Guild Records Among Many Resources For Researching German Ancestry
The Winter 1994 issue of The German Genealogical Digest carries several articles of interest to genealogists.
One chronicles the Gerber family from Saxony and Switzerland to Pennsylvania and is a good case study for any genealogist.
Another explains guild records.
A guild was an association of men with similar interests or pursuits usually associated with medieval times. German guilds were active from the 1200s to the 19th century. Guild records can bridge the gaps in parish registers or cover time periods prior to parish registers.
They contain names of skilled laborers, craftsmen and apprentices and may also include some vital records-type information.
This article explains where German guild records can be accessed.
A small percentage of guild records has been microfilmed, and these are available through the Family History Centers.
Another article, “North German Marriage Records” by Laraine Ferguson, explains that “an ambitious project to identify sources and provide publications of the population history of Northern Germany has become a valuable resource for German family researchers. A significant organizational achievement has been accomplished by Franz Schubert of Gottingen, Germany, in coordinating the indexing and publishing marriage records from the beginning of parish registers in North Germany to the year 1750, and in some cases, to the year 1876.”
Schubert and his associates indexed and published more than 300,000 marriage entries, and more are forthcoming.
These lists provide the genealogist with a book series that will save untold hours of research time. Many indexed parishes are available only in German archives, and parishes records available on microfilm (through the Family History Library) are often difficult to read because of the language and script.
These records are now neatly typed and indexed.
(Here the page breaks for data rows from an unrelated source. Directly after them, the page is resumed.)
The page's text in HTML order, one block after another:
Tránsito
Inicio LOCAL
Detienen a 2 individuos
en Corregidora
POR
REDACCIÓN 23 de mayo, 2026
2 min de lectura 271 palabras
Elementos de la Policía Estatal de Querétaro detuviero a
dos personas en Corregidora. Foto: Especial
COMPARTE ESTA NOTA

Names of the bride and groom, marriage date, and often names of their parents, are provided.
Several years of back issues of the German Genealogical Digest are available in the Genealogy Section of the downtown Spokane Public Library.
To subscribe, send $24 (for one year) to GGD, N245 Vine, No. 106, Salt Lake City, UT 84103. Individual issues can be ordered for $8. I highly recommend this publication to anyone researching German ancestry.
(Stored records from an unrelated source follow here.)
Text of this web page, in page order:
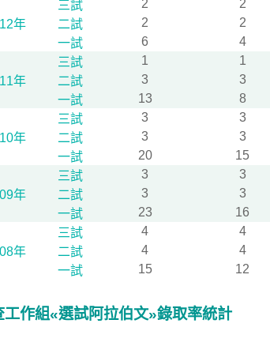
年
三試 2
2
二試
2 2
一試
6 4
年
三試 1
1
二試
3 3
一試
13 8
年
三試 3
3
二試
3 3
一試
20 15
年
三試 3
3
二試
3 3
一試
23 16
年
三試 4
4
二試
4 4
一試
15 12
工作組«選試阿拉伯文»錄取率統計
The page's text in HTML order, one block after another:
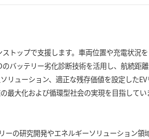
トップで支援します。車両位置や充電状況
バッテリー劣化診断技術を活用し、航続距
リューション、適正な残存価値を設定した
最大化および循環型社会の実現を目指してい
ーの研究開発やエネルギーソリューション

While we’re on the subject of German research, my friend Charlotte Jacob-Hanson, who lives in Bad Soden, Germany, writes a newsletter column explaining old German language idioms.Most idioms have a basis in fact, but often that knowledge is forgotten in the everyday usage of the term.
One idiom you might encounter in a biographical sketch about your German ancestor would be “jemandem einen Korb geben,” translated “to give someone a basket.” This means to reject someone, to turn someone down, and goes back to the 12th and 13th centuries, the age of courtly romance.
It seems a maiden could choose how she wished to receive a suitor.
If he was a favored candidate for her hand, he would be received through the front door.
If not, a basket, usually with a weak bottom, was let down over the wall to him. On being hoisted up to the maiden’s window, he would likely fall through the basket.
In this way the basket evolved into a symbol of rejection.”
The Family History Library has a brand new research outline for Germany. This 52-page booklet covers everything you need to know about beginning and continuing your research in Germany, and especially using the microfilmed records available through the library. This booklet costs about $2 and may be purchased at Ancestors Plus (formerly LaDecor) at Shadle Center and at the Pines Family History Center, 40th and Highway 27.
The summer 1994 issue of News of the Family History Library tells of a new German acquisition that could prove to be a wonderful resource. Half a million German pedigrees, mostly dating from 1650 to 1850, are available on microfilm at the Family History Library and through the Family History Centers.
Many of these pedigrees are hundreds of pages long. Titled the German Pedigree Card Index, this database is more than 600 pedigree films (listed under the FHLC computer number 677728). The explanations will be written in German, but the flier says the catalog contains a brief explanation in English.
The flier also tells that the library has acquired 135 new microfilms about Germans in Russia. The German Protestant Church of Russia was organized into several consistories and headquartered in St. Petersburg.
The new microfilms contain 274 volumes of the consistories’ church record transcripts stored at the Russian State Historical Archives. These records are from German settlements near St. Petersburg, the Black Sea, Bessarabia and the Crimea from 1833 to 1885.
How to write autobiography
If you have been meaning to write a bit about the story of your life but haven’t decided how to begin, or if you have been bugging your dad or mother to do same, then my new handout might help you. Suggestions for Writing Your Personal History is available by sending a self-addressed, stamped envelope to me in care of this newspaper.